→ Available data:

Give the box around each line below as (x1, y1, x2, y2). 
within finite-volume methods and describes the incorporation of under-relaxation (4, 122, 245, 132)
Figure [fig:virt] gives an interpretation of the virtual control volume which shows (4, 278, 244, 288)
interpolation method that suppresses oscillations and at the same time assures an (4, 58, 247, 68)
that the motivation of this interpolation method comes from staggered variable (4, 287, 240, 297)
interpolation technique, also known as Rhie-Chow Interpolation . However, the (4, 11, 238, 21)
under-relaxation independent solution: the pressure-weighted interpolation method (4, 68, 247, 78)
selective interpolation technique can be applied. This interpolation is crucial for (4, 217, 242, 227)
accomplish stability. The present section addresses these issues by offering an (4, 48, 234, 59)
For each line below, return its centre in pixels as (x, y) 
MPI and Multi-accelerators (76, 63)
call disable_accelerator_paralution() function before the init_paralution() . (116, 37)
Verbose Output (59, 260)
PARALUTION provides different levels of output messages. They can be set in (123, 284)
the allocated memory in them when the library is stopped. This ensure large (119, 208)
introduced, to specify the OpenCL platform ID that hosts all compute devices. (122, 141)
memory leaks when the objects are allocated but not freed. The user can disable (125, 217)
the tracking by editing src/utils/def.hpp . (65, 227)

---

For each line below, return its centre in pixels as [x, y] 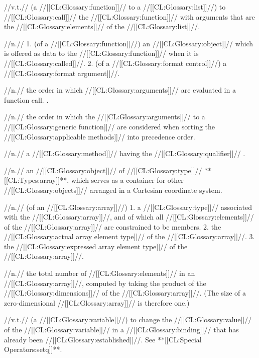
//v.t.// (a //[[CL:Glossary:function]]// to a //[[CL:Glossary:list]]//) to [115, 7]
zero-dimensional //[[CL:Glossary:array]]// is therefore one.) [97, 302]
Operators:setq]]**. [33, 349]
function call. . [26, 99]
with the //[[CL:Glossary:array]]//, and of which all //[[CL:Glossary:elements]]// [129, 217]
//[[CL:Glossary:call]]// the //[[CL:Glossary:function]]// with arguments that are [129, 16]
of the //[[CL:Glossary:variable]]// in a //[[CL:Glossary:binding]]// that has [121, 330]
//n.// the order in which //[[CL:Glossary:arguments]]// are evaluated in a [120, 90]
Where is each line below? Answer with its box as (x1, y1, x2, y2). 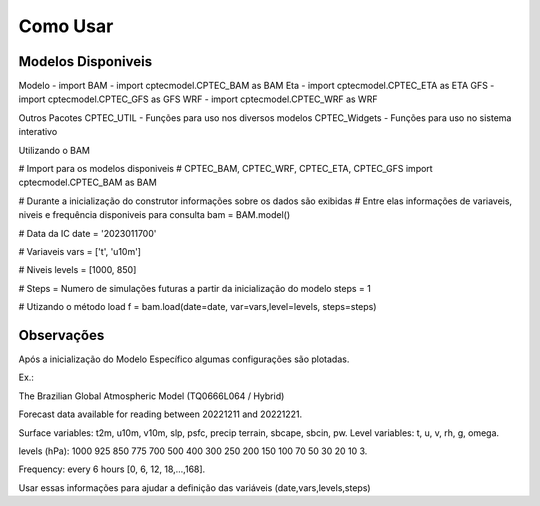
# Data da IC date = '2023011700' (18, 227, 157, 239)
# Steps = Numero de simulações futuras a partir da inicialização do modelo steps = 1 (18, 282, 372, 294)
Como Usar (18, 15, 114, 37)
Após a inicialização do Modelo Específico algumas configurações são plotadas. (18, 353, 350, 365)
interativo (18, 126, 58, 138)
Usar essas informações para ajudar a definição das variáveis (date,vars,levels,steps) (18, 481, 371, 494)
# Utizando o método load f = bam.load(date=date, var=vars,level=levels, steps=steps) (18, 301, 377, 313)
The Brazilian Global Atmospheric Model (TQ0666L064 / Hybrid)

* * *

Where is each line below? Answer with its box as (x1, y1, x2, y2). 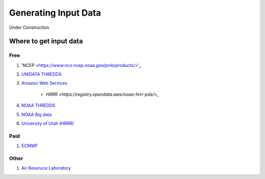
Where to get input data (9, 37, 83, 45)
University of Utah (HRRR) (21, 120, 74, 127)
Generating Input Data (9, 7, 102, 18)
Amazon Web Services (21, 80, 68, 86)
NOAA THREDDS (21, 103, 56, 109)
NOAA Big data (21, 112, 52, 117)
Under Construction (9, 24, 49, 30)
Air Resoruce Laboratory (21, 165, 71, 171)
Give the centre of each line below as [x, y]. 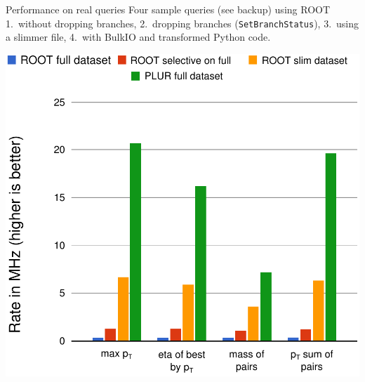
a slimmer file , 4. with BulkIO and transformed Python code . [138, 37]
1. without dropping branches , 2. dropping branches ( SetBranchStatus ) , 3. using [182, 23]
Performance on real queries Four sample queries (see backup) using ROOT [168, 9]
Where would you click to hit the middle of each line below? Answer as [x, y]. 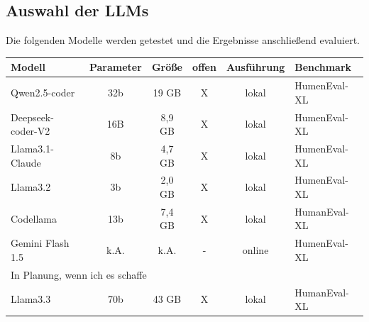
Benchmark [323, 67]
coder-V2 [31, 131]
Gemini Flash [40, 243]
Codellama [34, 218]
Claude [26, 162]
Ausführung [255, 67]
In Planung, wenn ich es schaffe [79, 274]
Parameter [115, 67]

→ Problem statement: Copy out each line of the entries above that holds "date".

→ Task answer:
# Data da IC date = '2023011700' (18, 227, 157, 239)
Usar essas informações para ajudar a definição das variáveis (date,vars,levels,steps) (18, 481, 371, 494)
# Utizando o método load f = bam.load(date=date, var=vars,level=levels, steps=steps) (18, 301, 377, 313)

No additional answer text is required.